The results were fascinating:
When it came to finding the “driver” (or fundamental) mutations that are essential to the development of cancer, the blood samples were positive on average 85% of the time for one of those mutations. And those mutations that were detected were almost identical to what had been found in the same cancers in the TCGA. That’s not perfect, but it is pretty remarkable.

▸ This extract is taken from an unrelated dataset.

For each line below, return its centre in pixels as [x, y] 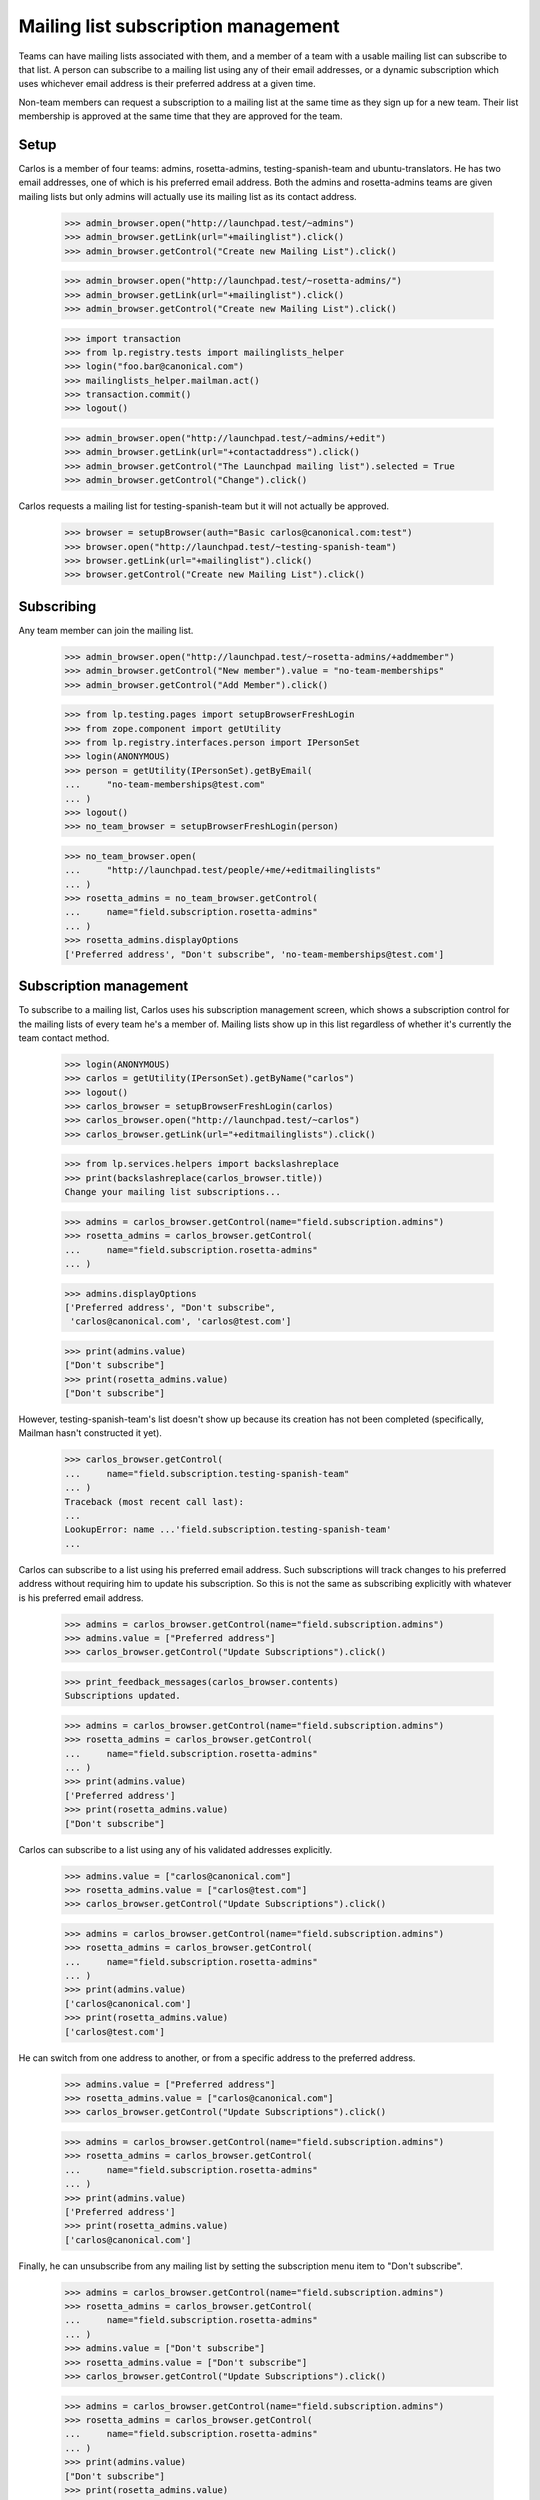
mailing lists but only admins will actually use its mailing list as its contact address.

On the other hand, when it came to the mutations that appeared as the cancer evolved, the relationship did not hold up quite as well when compared to the standard biopsy tissue analyses. So if a cancer developed a mutation along its journey—which would correlate with resistance to treatment and progression of the cancer—that might not show up as readily. This is probably because those resistance mutations appear later in the course of disease in lower volume/frequency. Over time, the science behind cfDNA will likely progress to be able to detect these changes more often.
All told, 49% of the patients assayed in this study had a genetic alteration that could be treated with an FDA approved cancer drug. That’s almost half. That means this approach has the possibility of guiding treatment in cancer patients in a substantial number of situations.
What is even more remarkable is that when resistance mutations—those mutations that signaled the cancer was progressing–were detected in the blood sample, 27% of the patients had what we call an “actionable event.” In plainer language, in about one in four cases, the information from the cfDNA analysis offered an opportunity to change treatment to a known drug that may help treat the cancer.
The big picture at this year’s ASCO: substantially more information about biomarkers that help us select the best treatment for a person’s cancer were found in the cfDNA than in the standard biopsy samples. Think of a traditional biopsy as a random shot: you grab one part of the cancer, from which and you may or may not get the information you need. On the other hand, cfDNA is like a vacuum cleaner bag: all the stuff from the whole house ends up in one place. You may not know where the DNA came from, but at least you were able to capture it.
This is science in progress. We still have a ways to go before this technology becomes a routine part of cancer care. But it probably isn’t going to be a long journey, as this technology and the science behind it is evolving rapidly. Our understanding of how to use that science doesn’t appear to be far behind.
I can’t imagine many of us who wouldn’t prefer a needle stick for blood to undergoing surgery to get a piece of cancer tissue which would help guide the treatments we receive, and also help us know when the cancer is responding to treatment—and when it is progressing.
We may not be there yet, but we aren’t far away.